Die Atmosphäre der inzwischen weltweit angesagten Metropole hat die Gitarrenrockband Manic Street Preachers zu einem elektronisch aufgeladenen Sound inspiriert. „Man hat hier das Gefühl, dass man sich neu erfinden kann. In Berlin ist alles möglich“, sagte Wire. Im Song „Misguided Missile“ bringt er sogar die deutschen Worte „Sturm und Drang“ und „Schadenfreude“ unter.
Aber auch bewährte „Manics“-Qualitäten werden auf „Futurology“ gepflegt - in wütenden, punk-beeinflussten Hymnen wie „Let's Go To War“ und „Sex, Power, Love And Money“, oder in prachtvollen Balladen wie „Between The Clock And The Bed“. Hier teilt sich James Dean Bradfield - als Sänger/Leadgitarrist wieder in Hochform und längst einer der ganz Großen seiner Zunft - das Rampenlicht mit Green Gartside von Scritti Politti, der seine typisch seidenweich-androgynen Vocals beisteuert.
Schon auf dem herausragenden Vorgängeralbum „Rewind The Film“ hatten die Manic Street Preachers mit Richard Hawley, Lucy Rose und Cate Le Bon gleich mehrere Gastsänger präsentiert - „Futurology“ gewinnt durch die sehr unterschiedlichen Stimmen ebenfalls an Reiz.

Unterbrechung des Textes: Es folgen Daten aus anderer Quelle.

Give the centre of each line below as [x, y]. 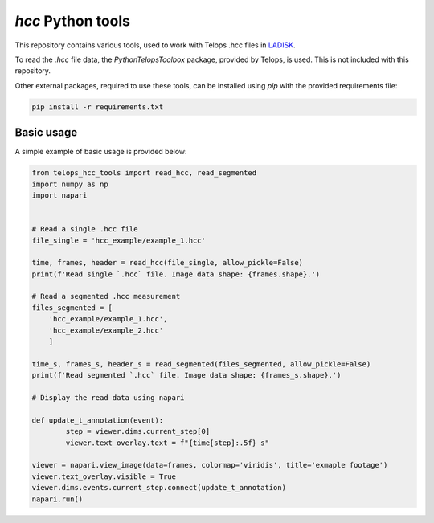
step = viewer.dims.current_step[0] [138, 431]
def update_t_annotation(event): [98, 420]
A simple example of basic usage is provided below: [101, 152]
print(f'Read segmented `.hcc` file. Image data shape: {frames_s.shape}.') [186, 375]
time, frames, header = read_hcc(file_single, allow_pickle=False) [168, 263]
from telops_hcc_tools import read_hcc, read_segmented [144, 173]
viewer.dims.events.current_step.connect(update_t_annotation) [159, 488]
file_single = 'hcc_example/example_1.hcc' [119, 240]

„Wir haben auch heute noch den gigantischen Drang, uns zu beweisen“, sagte Wire im 3sat-Interview über das Credo seiner Band. Und Schlagzeuger Sean Moore betonte im „Guardian“: „Wir stellen dauernd in Frage, was wir vorher gemacht haben und was wir als nächstes machen werden. Wir sind ruhelos.“ Das neue Album der Manic Street Preachers zeigt beispielhaft, dass eine Mega-Band auch nach über zwei Jahrzehnten noch kreativ und relevant sein kann.